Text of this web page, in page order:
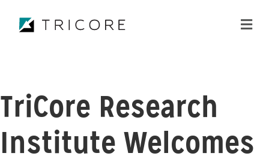
TriCore Research
Institute Welcomes
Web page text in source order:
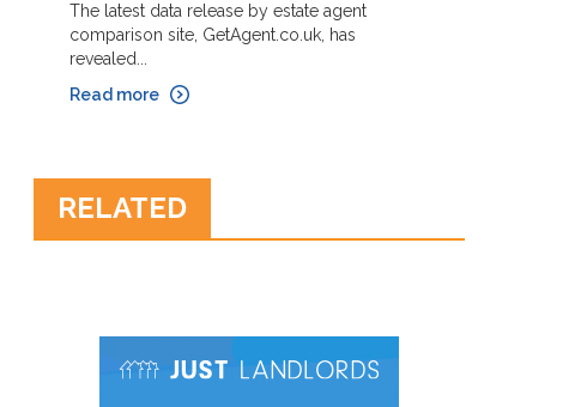
The latest data release by estate agent
comparison site, GetAgent.co.uk, has
revealed...
Read more
RELATED
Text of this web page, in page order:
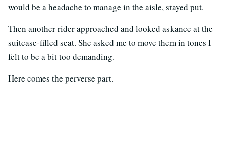
would be a headache to manage in the aisle, stayed put.
Then another rider approached and looked askance at the
suitcase-filled seat. She asked me to move them in tones I
felt to be a bit too demanding.
Here comes the perverse part.
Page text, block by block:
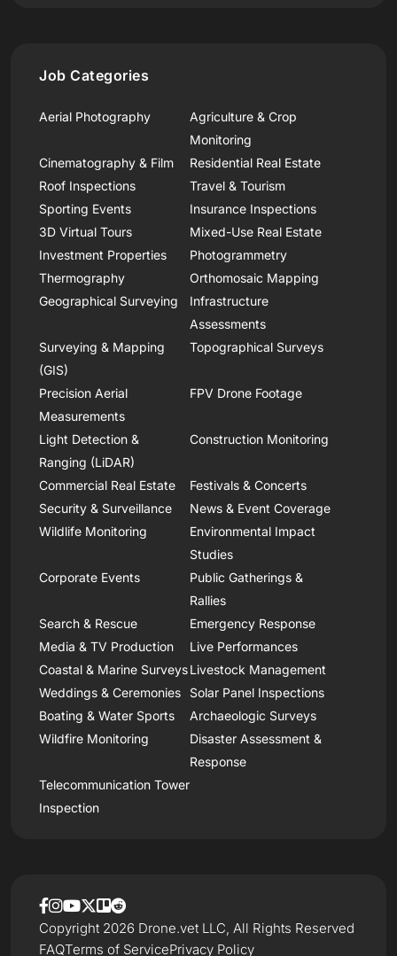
────────────────────────────────────────
* _AIM OF THE TASK_:
Your copy should match every record exactly and contain no pictures.

* _ANSWER TO THE EXERCISE_:
Text of this web page, in page order:
TriCore Research
Institute Welcomes
Web page text in source order:
The latest data release by estate agent
comparison site, GetAgent.co.uk, has
revealed...
Read more
RELATED
Text of this web page, in page order:
would be a headache to manage in the aisle, stayed put.
Then another rider approached and looked askance at the
suitcase-filled seat. She asked me to move them in tones I
felt to be a bit too demanding.
Here comes the perverse part.
Page text, block by block:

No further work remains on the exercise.